What is required: Repeat the entries below exactly. Drop the pictures.

BEGIN Data listing

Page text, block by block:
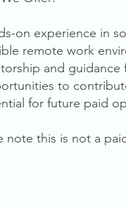
on experience in
remote work
and guidance
to
for future paid
note this is not a
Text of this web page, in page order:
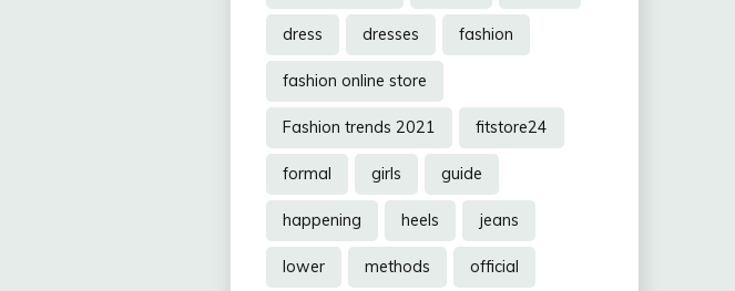
dress dresses fashion
fashion online store
Fashion trends 2021 fitstore24
formal girls guide
happening heels jeans
lower methods official
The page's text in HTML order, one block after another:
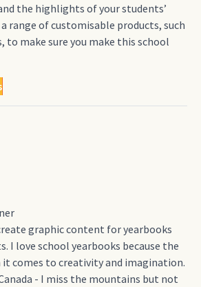
the highlights of your students’
range of customisable products, such
to make sure you make this school
graphic content for yearbooks
I love school yearbooks because the
comes to creativity and imagination.
- I miss the mountains but not
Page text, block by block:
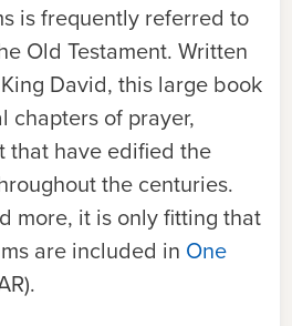
is frequently referred to
Old Testament. Written
David, this large book
chapters of prayer,
that have edified the
the centuries.
more, it is only fitting that
are included in One
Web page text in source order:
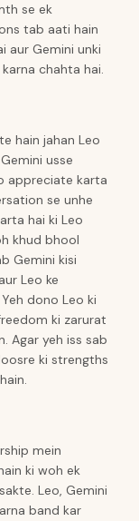
se ek
tab aati hain
aur Gemini unki
chahta hai.
hain jahan Leo
usse
appreciate karta
se unhe
hai ki Leo
khud bhool
Gemini kisi
Leo ke
dono Leo ki
ki zarurat
Agar yeh iss sab
ki strengths
mein
ki woh ek
Leo, Gemini
band kar
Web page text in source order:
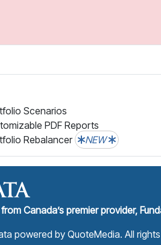
Scenarios
PDF Reports
Rebalancer
NEW
Canada’s premier provider,
powered byQuoteMedia. All

END Data listing

Solution to this task:
Page text, block by block:
on experience in
remote work
and guidance
to
for future paid
note this is not a
Text of this web page, in page order:
dress dresses fashion
fashion online store
Fashion trends 2021 fitstore24
formal girls guide
happening heels jeans
lower methods official
The page's text in HTML order, one block after another:
the highlights of your students’
range of customisable products, such
to make sure you make this school
graphic content for yearbooks
I love school yearbooks because the
comes to creativity and imagination.
- I miss the mountains but not
Page text, block by block:
is frequently referred to
Old Testament. Written
David, this large book
chapters of prayer,
that have edified the
the centuries.
more, it is only fitting that
are included in One
Web page text in source order:
se ek
tab aati hain
aur Gemini unki
chahta hai.
hain jahan Leo
usse
appreciate karta
se unhe
hai ki Leo
khud bhool
Gemini kisi
Leo ke
dono Leo ki
ki zarurat
Agar yeh iss sab
ki strengths
mein
ki woh ek
Leo, Gemini
band kar
Web page text in source order:
Scenarios
PDF Reports
Rebalancer
NEW
Canada’s premier provider,
powered byQuoteMedia. All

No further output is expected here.